I have namechanged for this as if I go through with my threat then this post might out me to family and friends.
For the last 8 years (since we conceived dc1) my husband has been 'trying' to give up smoking. He refuses to seek any professional help or even to speak to his GP about it (the GP does not even know that he smokes as h has always denied it in any medical appointment). The longest time he has ever 'given up' for during this 8 year period is about 10 months. He always relapses though, smokes for a bit then says he will try again. He then manages a few months before smoking again. It is also very relevant to add that he never admits to smoking - I smell it on him, he lies to my face and denies it for about 5 mins before finally cracking and confessing.

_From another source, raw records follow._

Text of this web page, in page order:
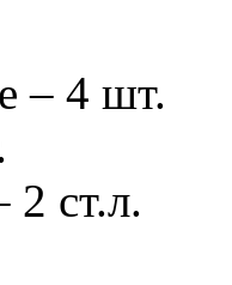
– 4 шт.
2 ст.л.
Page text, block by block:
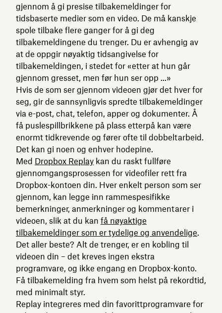
gjennom å gi presise tilbakemeldinger for
tidsbaserte medier som en video. De må kanskje
spole tilbake flere ganger for å gi deg
tilbakemeldingene du trenger. Du er avhengig av
at de oppgir nøyaktig tidsangivelse for
tilbakemeldingen, i stedet for «etter at hun går
gjennom gresset, men før hun ser opp ...»
Hvis de som ser gjennom videoen gjør det hver for
seg, gir de sannsynligvis spredte tilbakemeldinger
via e-post, chat, telefon, apper og dokumenter. Å
få puslespillbrikkene på plass etterpå kan være
enormt tidkrevende og fører ofte til dobbeltarbeid.
Det kan gi noen og enhver hodepine.
Med Dropbox Replay kan du raskt fullføre
gjennomgangsprosessen for videofiler rett fra
Dropbox-kontoen din. Hver enkelt person som ser
gjennom, kan legge inn rammespesifikke
bemerkninger, anmerkninger og kommentarer i
videoen, slik at du kan få nøyaktige
tilbakemeldinger som er tydelige og anvendelige.
Det aller beste? Alt de trenger, er en kobling til
videoen din – det kreves ingen ekstra
programvare, og ikke engang en Dropbox-konto.
Få tilbakemelding fra hvem som helst på rekordtid,
med minimalt styr.
Replay integreres med din favorittprogramvare for
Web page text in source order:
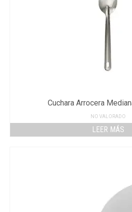
Cuchara Arrocera
NO VALORADO
LEER MÁS
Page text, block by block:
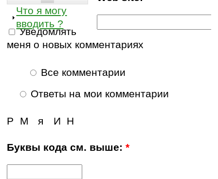
Что я могу
вводить ?
Уведомлять
меня о новых комментариях
Все комментарии
Ответы на мои комментарии
И Н
я
Р М
Буквы кода см. выше:*
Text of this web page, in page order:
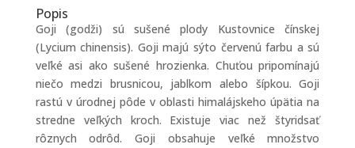
Popis
Goji (godži) sú sušené plody Kustovnice čínskej
(Lycium chinensis). Goji majú sýto červenú farbu a sú
veľké asi ako sušené hrozienka. Chuťou pripomínajú
niečo medzi brusnicou, jablkom alebo šípkou. Goji
rastú v úrodnej pôde v oblasti himalájskeho úpätia na
stredne veľkých kroch. Existuje viac než štyridsať
rôznych odrôd. Goji obsahuje veľké množstvo
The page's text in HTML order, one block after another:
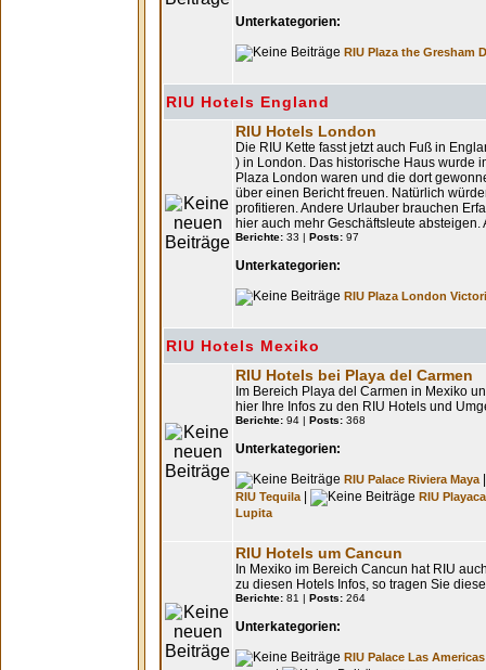
Unterkategorien:
RIU Plaza the Gresham
RIU Hotels England
RIU Hotels London
Die RIU Kette fasst jetzt auch Fuß in
) in London. Das historische Haus wurde
Plaza London waren und die dort
über einen Bericht freuen. Natürlich
profitieren. Andere Urlauber brauchen
hier auch mehr Geschäftsleute
Berichte: 33 | Posts: 97
Unterkategorien:
RIU Plaza London
RIU Hotels Mexiko
RIU Hotels bei Playa del Carmen
Im Bereich Playa del Carmen in Mexiko
hier Ihre Infos zu den RIU Hotels und
Berichte: 94 | Posts: 368
Unterkategorien:
RIU Palace Riviera Maya
RIU Tequila|
RIU
Lupita
RIU Hotels um Cancun
In Mexiko im Bereich Cancun hat RIU
zu diesen Hotels Infos, so tragen Sie
Berichte: 81 | Posts: 264
Unterkategorien:
RIU Palace Las Americas
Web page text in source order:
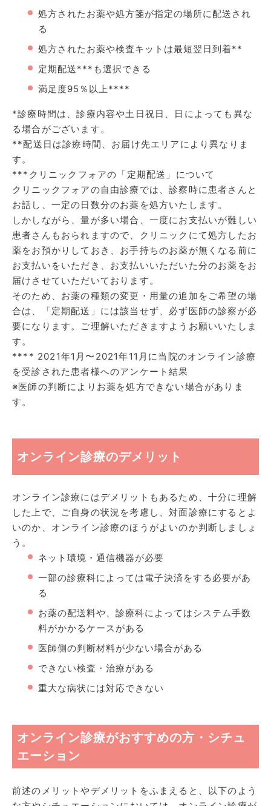
処方されたお薬や処方箋が指定の場所に配送され
る
処方されたお薬や検査キットは最短翌日到着**
定期配送***も選択できる
満足度95％以上****
*診療時間は、診療内容や土日祝日、日によっても異な
る場合がございます。
**配送日は診療時間、お届け先エリアにより異なりま
す。
***クリニックフォアの「定期配送」について
クリニックフォアの自由診療では、診察時に患者さんと
お話し、一定の日数分のお薬を処方いたします。
しかしながら、量が多い場合、一度にお支払いが難しい
患者さんもおられますので、クリニックにて処方したお
薬をお預かりしておき、お手持ちのお薬が無くなる前に
お支払いをいただき、お支払いいただいた分のお薬をお
届けさせていただいております。
そのため、お薬の種類の変更・用量の追加をご希望の場
合は、「定期配送」には該当せず、必ず医師の診察が必
要になります。ご理解いただきますようお願いいたしま
す。
**** 2021年1月〜2021年11月に当院のオンライン診療
を受診された患者様へのアンケート結果
※医師の判断によりお薬を処方できない場合がありま
す。
オンライン診療のデメリット
オンライン診療にはデメリットもあるため、十分に理解
した上で、ご自身の状況を考慮し、対面診療にするとよ
いのか、オンライン診療のほうがよいのか判断しましょ
う。
ネット環境・通信機器が必要
一部の診療科によっては電子決済をする必要があ
る
お薬の配送料や、診療科によってはシステム手数
料がかかるケースがある
医師側の判断材料が少ない場合がある
できない検査・治療がある
重大な病状には対応できない
オンライン診療がおすすめの方・シチュ
エーション
前述のメリットやデメリットをふまえると、以下のよう

I am now full term pregnant with dc4. Over my pregnancy the smoking has been happening more and more frequently. For the last 3 weeks h has smoked about 4 days a week. I can't stress how upset I am with him. I hate the smoking, I hate the fact it will most likely kill him, I hate his lies. There is nothing that I lie to him about whereas he sees nothing wrong in lying to me over and over again. the smell makes me feel sick and I can't stand to be near him.
I told him last week that if he smoked again, I would not let him come to the birth of this baby. I don't want him covered in chemicals around my newborn baby plus I don't want him there full stop. It has got to the stage where it is destroying our relationship. If he is able to lie about this, what else is he lying about? He came in from work yesterday stinking of cigarettes. I intend to tell him this evening that i am going to speak to my midwife and have strict instuctions left for the maternity wing that he is not to be given access to me or the baby at any point that I am in hospital.
I think I am being fair but would welcome the opinions of others. I am so upset and hormonal it would be useful to see what the general consensus is.